On le devine aisément, Paridil est en conséquence attiré par l’impossibilité de l’amour comme une météorite par une planète interdite. C’est la loi, le jeu des masses et de leurs attractions irrésistibles. Dira-t-on jamais suffisamment le rôle déterminant de la masse dans l’attraction des corps, même si cette règle souffre elle aussi – de quelques exceptions ?

« Et Amaïdhimalar, comment va-t-elle ? »

« Tu sais je ne voulais pas être cruel en la quittant. Mais nous n’étions plus attirés l’un par l’autre… Surtout moi. Elle avait tellement grossi. »

Masse critique. Pourquoi Paridil estime-t-il qu’il a échoué en amour ? N’a-t-il pas colonisé et exploité vingt ans durant la planète Mariage de manière fort productive dans l’ensemble ? Certes le voyage fut parfois un peu long et le couple qu’il formait avec Amaïdhimalar dû se plonger dans un sommeil volontaire pour l’accomplir, un sommeil qui leur fut au bout du compte fatal. Ceci étant, l’ambiance n’en demeura pas moins et très souvent chaleureuse à bord de la navette. Et l’amour n’y était pas étranger. A ce point qu’il se vit encore entre ces voyageurs-là sur un mode différent à présent.

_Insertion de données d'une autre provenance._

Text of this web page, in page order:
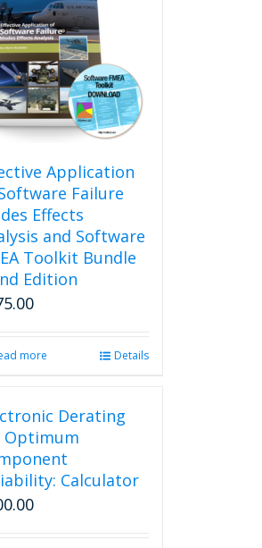
Application
Failure
Effects
and Software
Toolkit Bundle
Edition
more Details
Derating
Calculator

Alors bien sûr, le jour où la terre s’arrêta il y eut Mâdharasi. Face à cette géante créée à la seule force de son désir d’aimer, Paridil est proportionnellement et inversement devenu l’homme qui rétrécit.

« Moi, je ne suis pas grand-chose… Elle est extraordinaire ! Le jour où elle m’est apparue dans sa sublime robe émeraude, lumineuse comme un astre, ce jour-là ce soleil vert m’a littéralement irradié… Tiens, l’autre jour, nous fêtions un départ en retraite au bureau. On avait prévu un petit spectacle… »

« On ? »

« Oui. Mâma et moi. »

« Oh. »

« On était déguisés en astronautes. »

« Pardon ? »

« Oui. Pour souhaiter un bon départ à notre collègue, tu vois. Avec compte à rebours et tout. A la fin, on l’a emmené dans notre fusée et… »

« Il y avait une fusée ? »

« En carton. On l’avait fabriquée le week-end précédent chez Mâma avec Pritish. Un type très habile de ses mains pour un banquier. Beaucoup plus que… »

« …Toi ! Oui je m’en doutais un peu à vrai dire. »

« Ecoute, la présence de cette femme merveilleuse me fait un effet extraordinaire : dès qu’elle est là, je libère vraiment de l’énergie. »

« Au point que tu parviens à faire décoller une fusée, c’est assez fascinant effectivement. Vous devez passer beaucoup de temps ensemble pour faire ces… choses. »

« Oui. J’imagine la vie future avec elle. Et ça me fait un bien fou. Sauf lorsqu’on doit se séparer. Alors là… »

« … Ça te fait un mal fou. »

« C’est le retour à ma vie ordinaire qui me fait ce mal-là. Je perds l’envie. Je me sens inapte. Alors je commence à espérer que quelqu’un mangera avec moi à la cantine le lendemain. C’est mon horizon. Trop de choses qui me manquent pour être le type que je voudrais être. Trop de choses que je voudrais connaître sans les avoir apprises. Ça n’est pas tant que je n’attends plus rien, plutôt que je n’arrive plus à attendre tout en ayant l’impression de ne rien faire d’autre… Je suis clair, là ? »

« … »

N’importe quel astronaute le sait, n’importe quel enfant qui rêve d’être un jour astronaute le sent : il n’y a pas d’expérience plus originaire ni plus durable que celle de l’attente. A bord des vaisseaux spatiaux de nos imaginations qui s’affranchissent si bien des lois de l’aérodynamisme comme dans les vastes stations orbitales de notre quotidien qui n’en finissent jamais de tourner, tous nous attendons. C’est une attente sans objet au fond. Une attente qui ne peut que déborder tout évènement susceptible de se produire. Aussi sommes-nous souvent à l’étroit dans nos combinaisons, nos sas de décompression, notre existence. Ainsi sommes-nous impatients de sortir enfin dans l’espace à la recherche d’autres formes de vie.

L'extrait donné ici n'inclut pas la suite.